Microsoft confirmed that the Azure IoT disconnect incident started on 12/19 due to a faulty backend node that was not working properly. When the node was reset on 12/20, it resulted in devices disconnecting and then quickly trying to reconnect to Azure's Device Provisioning Service (DPS). The connection rate resulted in DPS message throttling which prevented the devices from attaching to the Poly Lens service.
To mitigate the issue Microsoft increased our DPS message quota on 12/21 in hopes it would allow our devices to reconnect. Initially, we observed improvement in the connection rate, but then it regressed. The IoT team identified the issue was occurring after the DPS connection, where some IoT API responses were being throttled. The throttling prevented the devices from clearing their registration check because when a device would check if it was successfully registered, the API would timeout, and the device would restart the registration process again.

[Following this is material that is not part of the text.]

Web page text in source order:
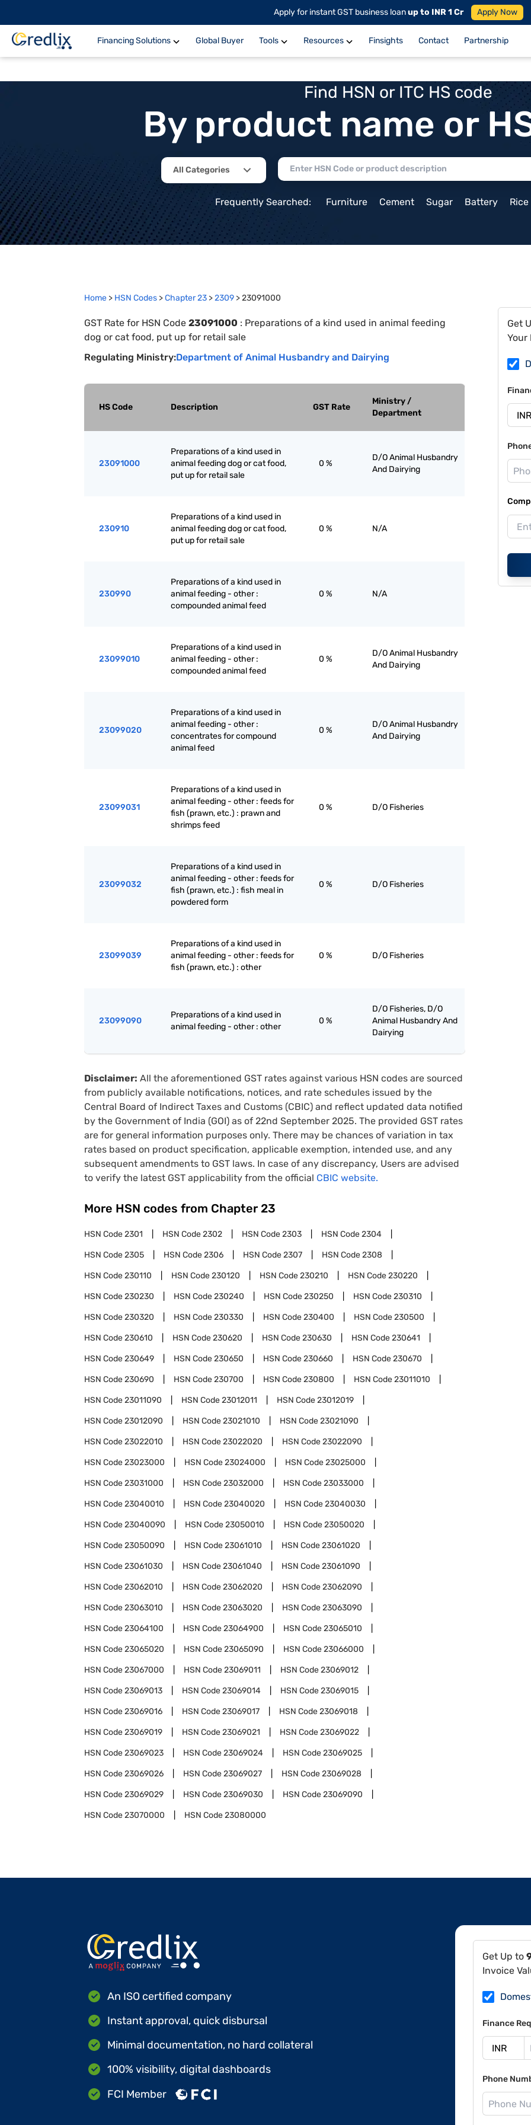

Today, the IoT team reduced the DPS registration quota and increased the IoT GetOperations API quota which allowed the full device registration operation to complete on DPS; thus allowing our devices to connect to the service.
Before and throughout this issue, the Poly Lens engineering team worked closely with the Microsoft IoT team to identify potential improvements in our IoT client. We’ve already implemented an improved DPS registration process and we expect to have this available in device software releases early in 2023.